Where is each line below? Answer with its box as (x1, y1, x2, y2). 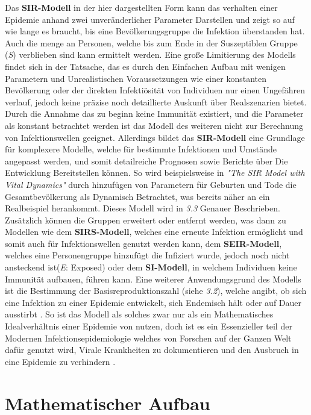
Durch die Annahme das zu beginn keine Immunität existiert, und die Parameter (5, 107, 304, 120)
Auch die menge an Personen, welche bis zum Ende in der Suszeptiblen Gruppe (5, 36, 298, 49)
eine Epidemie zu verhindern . (5, 355, 116, 367)
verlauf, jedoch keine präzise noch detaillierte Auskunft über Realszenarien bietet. (5, 95, 307, 108)
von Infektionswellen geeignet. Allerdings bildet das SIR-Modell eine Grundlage (5, 131, 305, 143)
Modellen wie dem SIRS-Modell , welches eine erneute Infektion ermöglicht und (5, 225, 303, 238)
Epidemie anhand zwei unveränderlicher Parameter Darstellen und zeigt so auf (5, 13, 295, 25)
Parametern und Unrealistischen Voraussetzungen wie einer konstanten (5, 72, 266, 84)
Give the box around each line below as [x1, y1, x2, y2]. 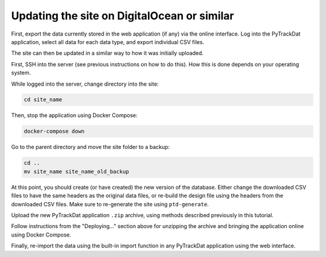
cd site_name [24, 97, 63, 103]
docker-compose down [24, 128, 85, 135]
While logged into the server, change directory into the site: [11, 80, 159, 87]
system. [11, 69, 31, 77]
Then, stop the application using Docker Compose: [11, 112, 138, 119]
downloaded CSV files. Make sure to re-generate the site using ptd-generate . [11, 200, 209, 208]
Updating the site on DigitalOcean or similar [11, 9, 235, 22]
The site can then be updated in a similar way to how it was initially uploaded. [11, 49, 204, 57]
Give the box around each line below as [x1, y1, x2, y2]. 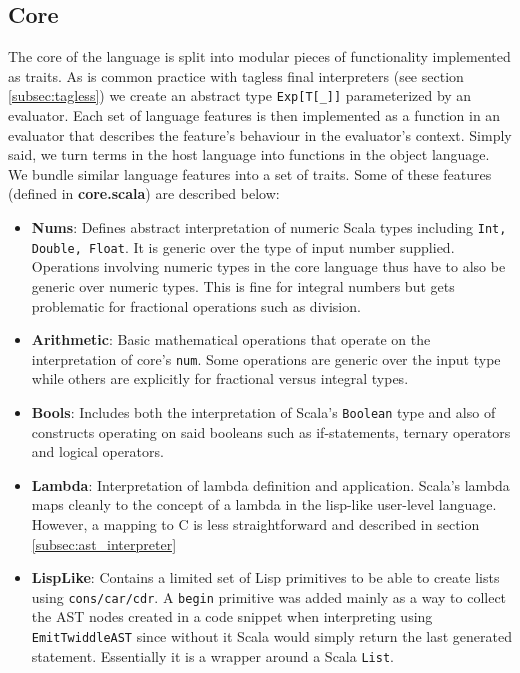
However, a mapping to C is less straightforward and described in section [31, 513, 480, 534]
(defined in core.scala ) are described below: [8, 183, 280, 204]
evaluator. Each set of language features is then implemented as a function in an [8, 105, 501, 126]
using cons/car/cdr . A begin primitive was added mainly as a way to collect [31, 586, 507, 607]
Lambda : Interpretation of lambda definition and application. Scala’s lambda [31, 474, 510, 495]
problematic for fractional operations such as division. [31, 295, 361, 316]
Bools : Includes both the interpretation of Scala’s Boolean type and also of [31, 401, 496, 422]
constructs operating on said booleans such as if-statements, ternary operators [31, 421, 511, 442]
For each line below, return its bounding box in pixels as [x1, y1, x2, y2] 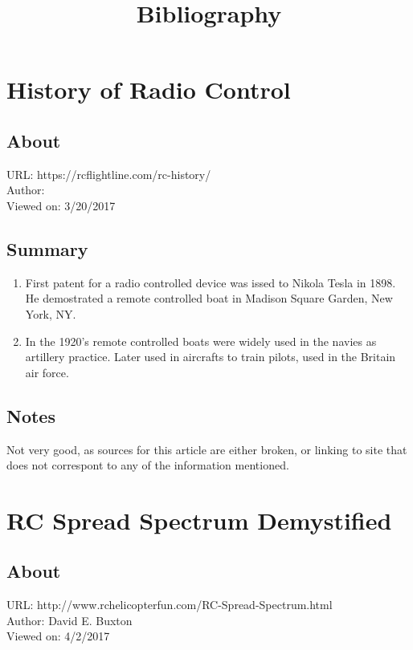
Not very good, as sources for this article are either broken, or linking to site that [6, 441, 407, 457]
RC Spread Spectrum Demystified [6, 503, 392, 536]
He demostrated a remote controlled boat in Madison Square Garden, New [25, 290, 393, 307]
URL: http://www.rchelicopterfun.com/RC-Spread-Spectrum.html [6, 596, 333, 613]
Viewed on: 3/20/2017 [6, 197, 116, 213]
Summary [6, 236, 88, 261]
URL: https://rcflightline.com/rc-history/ [6, 165, 211, 182]
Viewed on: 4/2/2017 [6, 628, 110, 644]
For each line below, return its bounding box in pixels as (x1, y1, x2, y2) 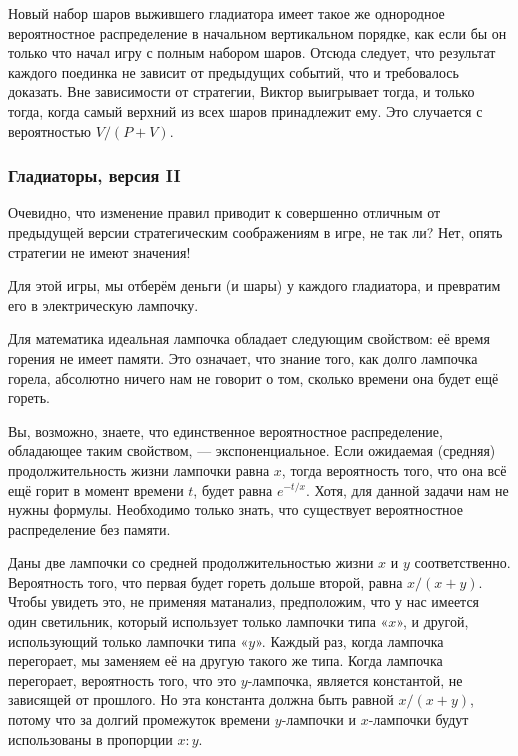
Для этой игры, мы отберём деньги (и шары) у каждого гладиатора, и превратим (8, 275, 501, 296)
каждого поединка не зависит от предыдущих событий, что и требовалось (8, 61, 459, 82)
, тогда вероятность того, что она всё (281, 459, 507, 480)
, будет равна (193, 479, 273, 500)
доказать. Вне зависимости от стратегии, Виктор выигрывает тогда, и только (8, 81, 475, 102)
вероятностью (8, 120, 92, 141)
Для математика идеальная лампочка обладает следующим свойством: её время (8, 328, 490, 349)
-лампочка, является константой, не (247, 669, 463, 690)
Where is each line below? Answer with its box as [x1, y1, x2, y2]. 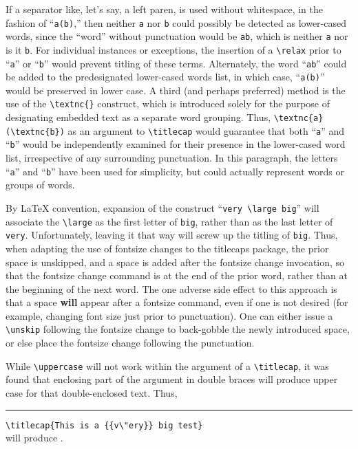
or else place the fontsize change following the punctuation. [6, 336, 255, 350]
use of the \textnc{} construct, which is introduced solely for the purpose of [6, 96, 330, 111]
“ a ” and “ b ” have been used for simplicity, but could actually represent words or [6, 164, 345, 178]
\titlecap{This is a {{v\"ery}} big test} [6, 420, 203, 430]
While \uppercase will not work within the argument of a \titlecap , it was [6, 358, 329, 373]
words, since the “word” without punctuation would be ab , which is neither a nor [6, 29, 348, 43]
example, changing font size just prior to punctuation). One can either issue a [6, 308, 333, 322]
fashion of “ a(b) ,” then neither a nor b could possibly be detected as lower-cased [6, 15, 346, 30]
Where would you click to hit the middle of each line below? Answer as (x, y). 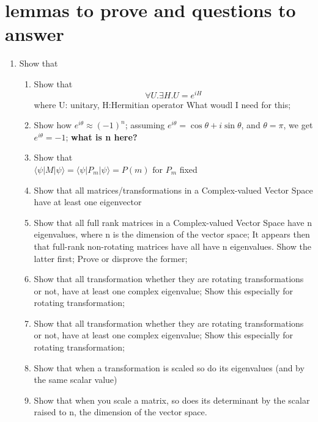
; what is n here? (102, 136)
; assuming (145, 125)
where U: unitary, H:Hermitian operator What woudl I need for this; (162, 104)
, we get (298, 125)
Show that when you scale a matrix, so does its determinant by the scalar (172, 400)
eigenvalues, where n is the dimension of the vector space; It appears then (172, 234)
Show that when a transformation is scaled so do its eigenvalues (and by (169, 367)
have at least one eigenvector (88, 202)
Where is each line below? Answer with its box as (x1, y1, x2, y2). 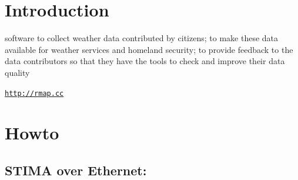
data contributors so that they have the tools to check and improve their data (5, 55, 285, 67)
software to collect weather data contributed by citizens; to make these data (5, 32, 279, 44)
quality (5, 66, 30, 78)
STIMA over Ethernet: (5, 161, 147, 179)
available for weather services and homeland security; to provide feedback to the (5, 43, 293, 55)
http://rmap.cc (5, 89, 64, 98)
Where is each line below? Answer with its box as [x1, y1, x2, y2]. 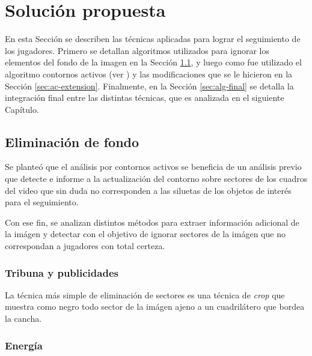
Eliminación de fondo [5, 132, 139, 151]
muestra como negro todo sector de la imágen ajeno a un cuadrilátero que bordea [5, 300, 305, 313]
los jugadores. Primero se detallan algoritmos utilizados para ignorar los [5, 44, 270, 56]
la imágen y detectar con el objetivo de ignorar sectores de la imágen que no [5, 228, 286, 240]
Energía [5, 337, 43, 352]
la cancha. [5, 312, 42, 325]
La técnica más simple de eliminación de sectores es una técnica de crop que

TASK STATEMENT
Starting at the line above with "Bools : Includes", output every line exactly up to and including the line with "example, changing font", but none of the pictures.

SOLVED EXERCISE
Bools : Includes both the interpretation of Scala’s Boolean type and also of [31, 401, 496, 422]
constructs operating on said booleans such as if-statements, ternary operators [31, 421, 511, 442]
For each line below, return its bounding box in pixels as [x1, y1, x2, y2] 
Not very good, as sources for this article are either broken, or linking to site that [6, 441, 407, 457]
RC Spread Spectrum Demystified [6, 503, 392, 536]
He demostrated a remote controlled boat in Madison Square Garden, New [25, 290, 393, 307]
URL: http://www.rchelicopterfun.com/RC-Spread-Spectrum.html [6, 596, 333, 613]
Viewed on: 3/20/2017 [6, 197, 116, 213]
Summary [6, 236, 88, 261]
URL: https://rcflightline.com/rc-history/ [6, 165, 211, 182]
Viewed on: 4/2/2017 [6, 628, 110, 644]
For each line below, return its bounding box in pixels as (x1, y1, x2, y2) 
Для этой игры, мы отберём деньги (и шары) у каждого гладиатора, и превратим (8, 275, 501, 296)
каждого поединка не зависит от предыдущих событий, что и требовалось (8, 61, 459, 82)
, тогда вероятность того, что она всё (281, 459, 507, 480)
, будет равна (193, 479, 273, 500)
доказать. Вне зависимости от стратегии, Виктор выигрывает тогда, и только (8, 81, 475, 102)
вероятностью (8, 120, 92, 141)
Для математика идеальная лампочка обладает следующим свойством: её время (8, 328, 490, 349)
-лампочка, является константой, не (247, 669, 463, 690)
Where is each line below? Answer with its box as [x1, y1, x2, y2]. 
or else place the fontsize change following the punctuation. [6, 336, 255, 350]
use of the \textnc{} construct, which is introduced solely for the purpose of [6, 96, 330, 111]
“ a ” and “ b ” have been used for simplicity, but could actually represent words or [6, 164, 345, 178]
\titlecap{This is a {{v\"ery}} big test} [6, 420, 203, 430]
While \uppercase will not work within the argument of a \titlecap , it was [6, 358, 329, 373]
words, since the “word” without punctuation would be ab , which is neither a nor [6, 29, 348, 43]
example, changing font size just prior to punctuation). One can either issue a [6, 308, 333, 322]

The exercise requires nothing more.